SUPPLIED MATERIAL START

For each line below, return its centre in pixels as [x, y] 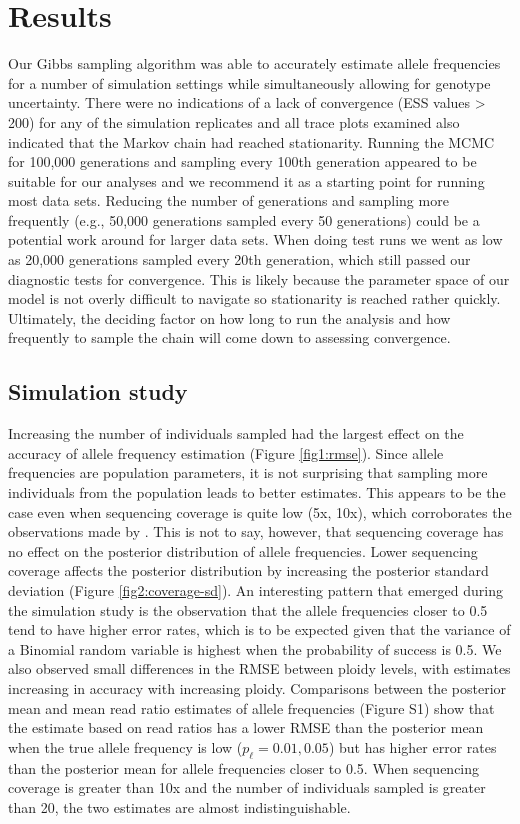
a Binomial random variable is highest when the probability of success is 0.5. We [255, 648]
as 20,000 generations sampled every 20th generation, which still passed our [239, 259]
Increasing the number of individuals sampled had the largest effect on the [236, 433]
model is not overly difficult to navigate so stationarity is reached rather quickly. [254, 298]
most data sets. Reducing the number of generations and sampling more [228, 200]
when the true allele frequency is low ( [125, 746]
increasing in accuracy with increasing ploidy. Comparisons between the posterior [257, 687]
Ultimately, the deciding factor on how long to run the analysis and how [229, 317]
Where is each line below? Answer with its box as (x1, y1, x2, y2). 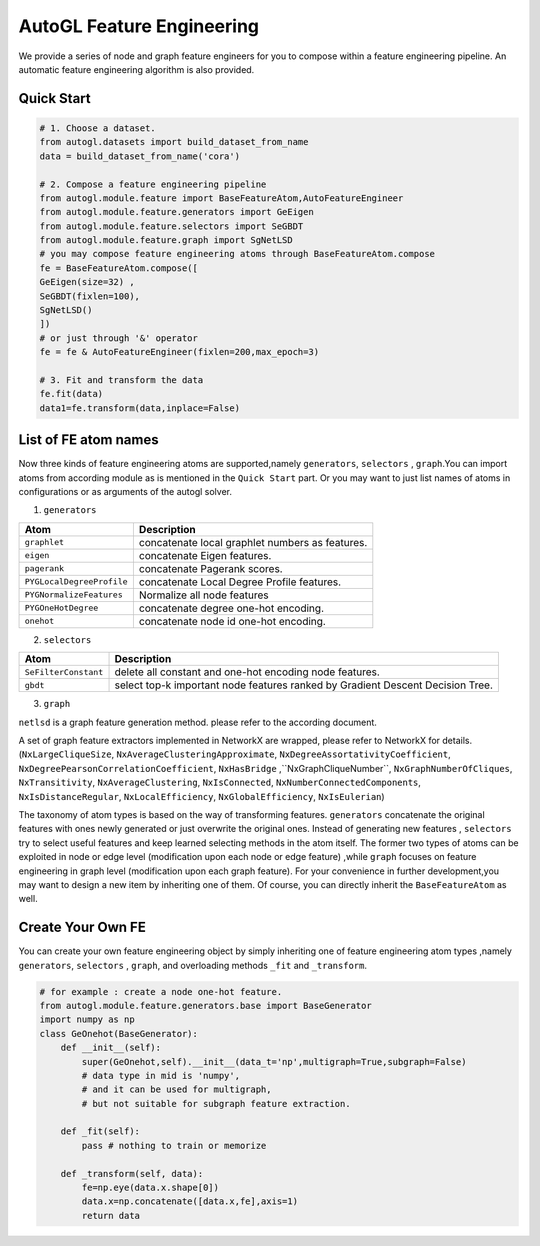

SUPPLIED MATERIAL END

--- REQUIREMENT ---
Beginning at the line above with "a Binomial random" and finishing at the line with "most data sets.", return each line exactly and return nothing else.

--- COMPLETED EXERCISE ---
a Binomial random variable is highest when the probability of success is 0.5. We [255, 648]
as 20,000 generations sampled every 20th generation, which still passed our [239, 259]
Increasing the number of individuals sampled had the largest effect on the [236, 433]
model is not overly difficult to navigate so stationarity is reached rather quickly. [254, 298]
most data sets. Reducing the number of generations and sampling more [228, 200]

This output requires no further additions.